Radar-Bright Valley (Titan)
KeywordsRadar Backscatter Fluvial Erosion Radar Wavelength Interior Channel Fluvial Valley
A valley-like feature on Titan exhibiting high radar backscatter.
A type of valley-like feature (Titan)
Fluvial valleys on Titan have diverse morphologies with subclasses as defined by arid but cold climatic conditions. Dry valleys with lengths <300 km and width <8 km are observed. They appear radar-bright on Cassini SAR images because they are not filled with liquid but with sediments that are probably centimetric or even larger in size in the brightest valleys. They are similar to terrestrial desert washes (wadis), which suggests formation by sudden, episodic, and strong flow events in dry climatic conditions, followed by long dry periods. Outflow events may be induced by precipitation or sapping. Compared to valleys within integrated dendritic networks, Titan’s dry valleys are generally shorter and broader (Porco et al. 2005; Elachi et al. 2005; Lorenz et al. 2008; Jaumann et al. 2008, 2009; Le Gall et al. 2010; Langhans et al. 2012).
Although this landform has certainly been caused by fluvial flow, its morphology is characterized by a low branching level with only few tributaries. A system of putative dry valleys at southern mid-latitudes appears like broad and straight streams. Their course resembles laminar surface runoff or denudation, unlike the linear, channelized flow in valleys. The suspected flows are oriented nearly in parallel and appear darker on radar than their surroundings. Their overall morphology is largely similar to that of wadis in terrestrial deserts (Langhans et al. 2012).

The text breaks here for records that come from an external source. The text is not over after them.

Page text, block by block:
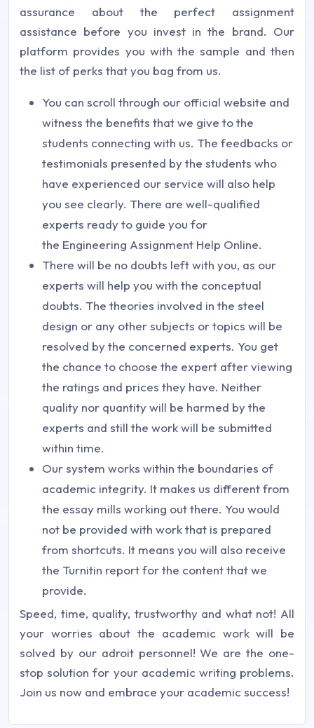
assurance about the perfect assignment
assistance before you invest in the brand. Our
platform provides you with the sample and then
the list of perks that you bag from us.
You can scroll through our official website and
witness the benefits that we give to the
students connecting with us. The feedbacks or
testimonials presented by the students who
have experienced our service will also help
you see clearly. There are well-qualified
experts ready to guide you for
the Engineering Assignment Help Online.
There will be no doubts left with you, as our
experts will help you with the conceptual
doubts. The theories involved in the steel
design or any other subjects or topics will be
resolved by the concerned experts. You get
the chance to choose the expert after viewing
the ratings and prices they have. Neither
quality nor quantity will be harmed by the
experts and still the work will be submitted
within time.
Our system works within the boundaries of
academic integrity. It makes us different from
the essay mills working out there. You would
not be provided with work that is prepared
from shortcuts. It means you will also receive
the Turnitin report for the content that we
provide.
Speed, time, quality, trustworthy and what not! All
your worries about the academic work will be
solved by our adroit personnel! We are the one-
stop solution for your academic writing problems.
Join us now and embrace your academic success!

Subtypes (by Morphology/Morphometry)
Broad and straight streams are suggestive of laminar surface runoff. They are sometimes braided but seldom meandering. Interior channels and valleys cannot be distinguished. Flat cross sections are expected (Langhans et al. 2012; Figs. 1 and 2).
Dry channel in floodplains. Radar-gray “floodplains” (interpreted as smooth sediment cover) with bright, meandering interior channels and without fluvial terminations. They are indicative of large variations in streamflow. The wide plains without continuation or mouth indicate high evaporation or infiltration rates over a short period, whereas the morphology of interior channel is consistent with steady discharge (Langhans et al. 2012; Fig. 4).
A dry valley is a valley that lacks a surface flow of liquid or of snow or ice cover, however was formed by fluvial or glacial erosion.
Occasional methane rains occurring near equinox over the arid low latitudes may reactivate dry river valleys. The observation of a large, arrow-shaped storm cloud and subsequent, short-term darkening of the surface in South Belet affected by the storm suggests that these valleys are carved by seasonal precipitation (Turtle et al. 2011).
Model ages for the surface of Titan range from a few million years up to 3.9 Ga, depending on the model chosen and its assumptions. Relative or comparative statements about the surface age of different surface units can only be made through the interpretation of stratigraphic relations. The incision of fluvial valleys, along with the accumulation of dunes, is certainly among the most recent processes on Titan’s geologic timescale (e.g., Jaumann et al. 2009; Lopes et al. 2010). Fluvial terrains are more or less free of craters and dunes since channels tend to even out these landforms given that fluvial erosion has been active for a substantial amount of time.
Titan’s valleys seem relatively young due to their pristine and undegraded morphology (Soderblom et al. 2007; Lunine and Atreya 2008). Fluvial features shape preexisting landforms, e.g., craters and mountains at many locations on Titan supporting the idea that fluvial erosion took place relatively recently.
They are found in mid-latitudes in plains (e.g., Elivagar Flumina) and homogeneous environments. Their occurrence is confined to the mid-latitudes of both hemispheres away from the mountain ranges. In contrast to dendritic fluvial systems, terrains covered by dry valleys are less extensive and distributed only over a small proportion of the total surface of Titan (Langhans et al. 2012).